On 17 February 1941, the monastery was shut down by the German authorities. That day Kolbe and four others were arrested by the Gestapo and imprisoned in the Pawiak prison. On 28 May, he was transferred to Auschwitz as prisoner 16670.

Continuing to act as a priest, Kolbe was subjected to violent harassment, including beatings and lashings. Once he was smuggled to a prison hospital by friendly inmates.

Martyrdom 
At the end of July 1941, a prisoner escaped from the camp, prompting the deputy camp commander, SS-Hauptsturmführer Karl Fritzsch, to pick ten men to be starved to death in an underground bunker to deter further escape attempts. When one of the selected men, Franciszek Gajowniczek, cried out, "My wife! My children!" Kolbe volunteered to take his place.

According to an eyewitness, who was an assistant janitor at that time, in his prison cell Kolbe led the prisoners in prayer. Each time the guards checked on him, he was standing or kneeling in the middle of the cell and looking calmly at those who entered. After they had been starved and deprived of water for two weeks, only Kolbe and three others remained alive.

The guards wanted the bunker emptied, so they gave the four remaining prisoners lethal injections of carbolic acid.

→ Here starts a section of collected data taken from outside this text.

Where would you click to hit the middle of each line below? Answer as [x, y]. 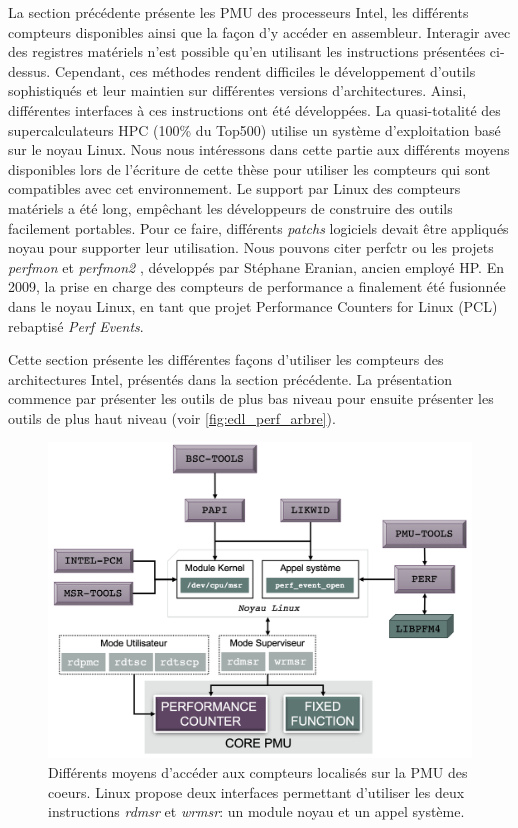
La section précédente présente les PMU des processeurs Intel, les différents [238, 12]
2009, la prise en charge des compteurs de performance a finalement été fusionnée [257, 286]
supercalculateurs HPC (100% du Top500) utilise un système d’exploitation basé [254, 129]
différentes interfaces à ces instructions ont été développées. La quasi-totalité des [254, 109]
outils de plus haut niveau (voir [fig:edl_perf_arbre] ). [172, 417]
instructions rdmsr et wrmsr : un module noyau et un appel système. [256, 811]
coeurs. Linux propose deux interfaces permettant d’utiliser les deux [256, 791]
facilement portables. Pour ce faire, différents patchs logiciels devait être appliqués [258, 227]

Kolbe is said to have raised his left arm and calmly waited for the deadly injection. He died on 14 August 1941. His remains were cremated on 15 August, the feast day of the Assumption of Mary.

Canonization
On May 12, 1955, Kolbe was recognized by the Holy See as a Servant of God. Kolbe was declared venerable by Pope Paul VI on January 30, 1969, beatified as a Confessor of the Faith by the same Pope in 1971, and canonized as a saint by Pope John Paul II on October 10, 1982. Upon canonization, the Pope declared Maximilian Kolbe as a confessor and a martyr of charity. The miracles that were used to confirm his beatification were the July 1948 cure of intestinal tuberculosis in Angela Testoni and in August 1950, the cure of calcification of the arteries/sclerosis of Francis Ranier; both attributed to Kolbe's intercession by their prayers to him.

Franciszek Gajowniczek, the man Kolbe saved at Auschwitz, survived the Holocaust and was present as a guest at both the beatification and the canonization ceremonies.

After his canonisation, a feast day for Maximilian Kolbe was added to the General Roman Calendar. He is one of ten 20th-century martyrs who are depicted in statues above the Great West Door of Anglican Westminster Abbey, London.

Maximilian Kolbe is remembered in the Church of England with a commemoration on 14 August.

Controversies
Kolbe's recognition as a Christian martyr generated some controversy within the Catholic Church. While his self-sacrifice at Auschwitz was considered saintly and heroic, he was not killed out of odium fidei (hatred of the faith), but as the result of his act of Christian charity toward another man. Pope Paul VI recognized this distinction at Kolbe's beatification, naming him a Confessor and giving him the unofficial title "martyr of charity." Pope John Paul II, however, overruled the commission he had established (which agreed with the earlier assessment of heroic charity). John Paul II wanted to make the point that the Nazis' systematic hatred of whole categories of humanity was inherently also a hatred of religious (Christian) faith; he said that Kolbe's death equated to earlier examples of religious martyrdom.

Accusations of antisemitism
Kolbe has been accused of antisemitism. In 1926, in the first issue of the monthly Knight of the Immaculate, Kolbe said he considered Freemasons "as an organized clique of fanatical Jews, who want to destroy the church." In a 1924 column, he cited the Protocols of the Elders of Zion as an "important proof" that "the founders of Zionism intended, in fact, the subjugation of the entire world", but that "not even all Jews know this". In a calendar that the publishing house of his organization, the Militia of the Immaculate, published in an edition of a million in 1939, Kolbe wrote, "Atheistic Communism seems to rage ever more wildly. Its origin can easily be located in that criminal mafia that calls itself Freemasonry, and the hand that is guiding all that toward a clear goal is international Zionism. Which should not be taken to mean that even among Jews one cannot find good people." Newspapers he published printed articles about topics such as a Zionist plot for world domination. Slovenian philosopher Slavoj Žižek criticized Kolbe's activities as "writing and organizing mass propaganda for the Catholic Church, with a clear anti-Semitic and anti-Masonic edge." However, a number of writers pointed out that the "Jewish question played a very minor role in Kolbe's thought and work." On those grounds allegations of Kolbe's antisemitism have been denounced by Holocaust scholars Daniel L. Schlafly Jr. and Warren Green among others. Kolbe's alleged antisemitism was a source of controversy in the 1980s in the aftermath of his canonization.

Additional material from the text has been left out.